PTC positive temperature coefficient thermistor is also called poly switch, polymer resettable fuse (polymer resettable fuse) The polymer resettable fuse is composed of a polymer matrix and carbon black particles that make it conductive. Since the polymer resettable fuse is a conductor, current will flow through it. When an overcurrent flows through the polymer resettable fuse, the generated heat (I2R) will cause it to expand. As a result, the carbon black particles will separate and the resistance of the polymer resettable fuse will increase. This will promote the polymer resettable fuse to generate heat faster, expand more, and further increase the resistance. When the temperature reaches 125°C, the resistance changes significantly, so that the current is significantly reduced. At this time, the small current flowing through the polymer resettable fuse is enough to keep it at this temperature and in a high resistance state. When the fault is cleared, the polymer resettable fuse shrinks to its original shape to reconnect the carbon black particles, thereby reducing the resistance to the level of the specified holding current.

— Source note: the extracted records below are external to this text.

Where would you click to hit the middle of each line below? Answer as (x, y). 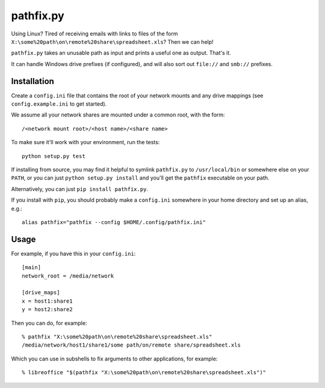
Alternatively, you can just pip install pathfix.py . (80, 189)
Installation (32, 81)
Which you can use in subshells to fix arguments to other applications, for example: (114, 359)
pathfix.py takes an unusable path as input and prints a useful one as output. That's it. (121, 53)
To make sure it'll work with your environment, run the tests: (85, 142)
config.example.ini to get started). (59, 104)
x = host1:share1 (47, 301)
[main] (32, 268)
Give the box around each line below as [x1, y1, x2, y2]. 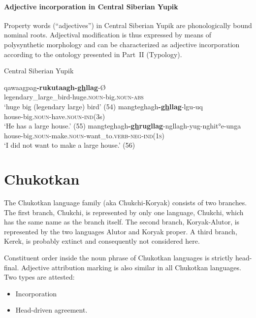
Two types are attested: [4, 272, 75, 282]
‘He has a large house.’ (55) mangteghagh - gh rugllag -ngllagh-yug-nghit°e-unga [4, 121, 241, 131]
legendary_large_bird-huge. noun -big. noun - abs [4, 92, 144, 102]
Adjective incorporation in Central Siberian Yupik [4, 1, 178, 11]
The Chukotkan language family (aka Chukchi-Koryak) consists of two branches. [4, 197, 247, 208]
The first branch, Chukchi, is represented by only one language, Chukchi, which [4, 207, 244, 217]
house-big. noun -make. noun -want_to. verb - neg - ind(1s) [4, 130, 165, 140]
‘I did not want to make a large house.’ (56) [4, 140, 135, 150]
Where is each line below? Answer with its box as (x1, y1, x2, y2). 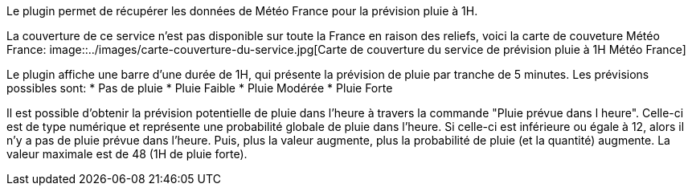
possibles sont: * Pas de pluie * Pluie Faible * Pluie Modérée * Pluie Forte (6, 81, 393, 95)
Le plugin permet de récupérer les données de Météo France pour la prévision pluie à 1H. (6, 4, 478, 18)
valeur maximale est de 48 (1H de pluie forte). (6, 147, 248, 161)
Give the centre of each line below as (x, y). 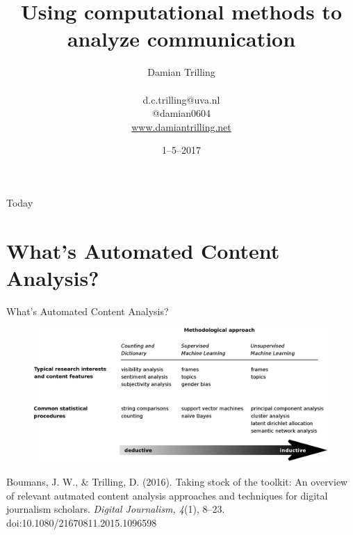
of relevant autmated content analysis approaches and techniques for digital (167, 495)
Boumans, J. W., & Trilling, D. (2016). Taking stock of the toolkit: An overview (177, 481)
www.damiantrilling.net (181, 126)
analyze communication (181, 39)
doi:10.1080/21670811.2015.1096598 (82, 522)
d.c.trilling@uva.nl (181, 99)
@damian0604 (181, 113)
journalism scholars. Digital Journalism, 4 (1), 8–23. (116, 509)
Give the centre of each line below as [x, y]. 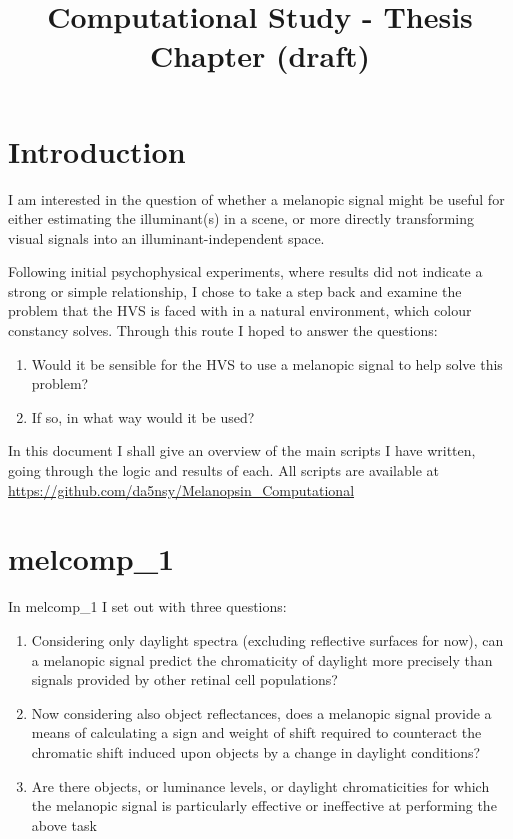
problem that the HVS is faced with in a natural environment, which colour [240, 310]
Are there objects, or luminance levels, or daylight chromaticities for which [260, 785]
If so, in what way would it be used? [143, 416]
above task [64, 824]
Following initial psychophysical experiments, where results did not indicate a [245, 271]
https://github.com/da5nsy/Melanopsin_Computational [181, 489]
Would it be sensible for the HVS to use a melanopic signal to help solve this [267, 363]
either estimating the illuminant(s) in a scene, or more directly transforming [241, 218]

5. Other protection circuits, etc.

* The main chip on the circuit board

1. Lithium battery management IC
At present, the domestic charging management system is relatively mature, and the intelligent IC monitors the entire charging process and performs the three-stage charging function of lithium battery pre-charge, constant current, and constant voltage. Mainstream management IC

2.MCU
The intelligent control system on the PCB board prevents the device from being damaged by unstable current and voltage impacts during charging; it can control the charge and discharge of the product, and provide charge protection, discharge protection, temperature protection, leakage protection, overload protection, short circuit protection, etc. Multiple protections make the product performance safer and more stable, and the product itself has a longer service life, while also avoiding unstable output from causing damage to the mobile phone; the MCU can also prevent power loss when the output is not charged. It solves the user's worries; it automatically recognizes mobile phones and a variety of digital products, supports charging of smartphones and various tablet computers of various brands and is compatible with charging other digital electronic products with USB 5V input.

3. SMD boost IC
The voltage of the mobile power battery is 3.7V, and the output voltage is 5.0V. The power needs to be output through a booster circuit. In the process of boosting, part of the power is lost due to heat on the circuit, so that there is a certain difference between the actual output power and the power output of the battery. The ratio of the two is called the conversion rate of the mobile power supply. At present, the conversion efficiency of domestic technology varies, generally between 75-85%. Some powerful manufacturers adopt higher-cost solutions and independently research and develop circuit designs. The actual conversion rate can reach more than 90%. Of course, with the development of technology, This conversion rate will get higher and higher. There are also two batteries connected in series to 8.4V and then adopt a step-down method. The efficiency can reach about 95%, but the consistency of the battery core is high, and the safety is relatively low. If it fails, it is easy to burn the user's mobile phone and other digital devices. Product, so few manufacturers use it.

Mobile power system vendors are accelerating the introduction of high-current direct current to direct current (DC-DC) converters. Aiming at the huge mobile power market business opportunities, power IC suppliers such as Zha Energy, Yuanxiang, O2Micro, MPS, Richtek, and Zhixin have begun to develop or launch high-current DC-DC converters to help system manufacturers develop charging speeds Faster mobile power products.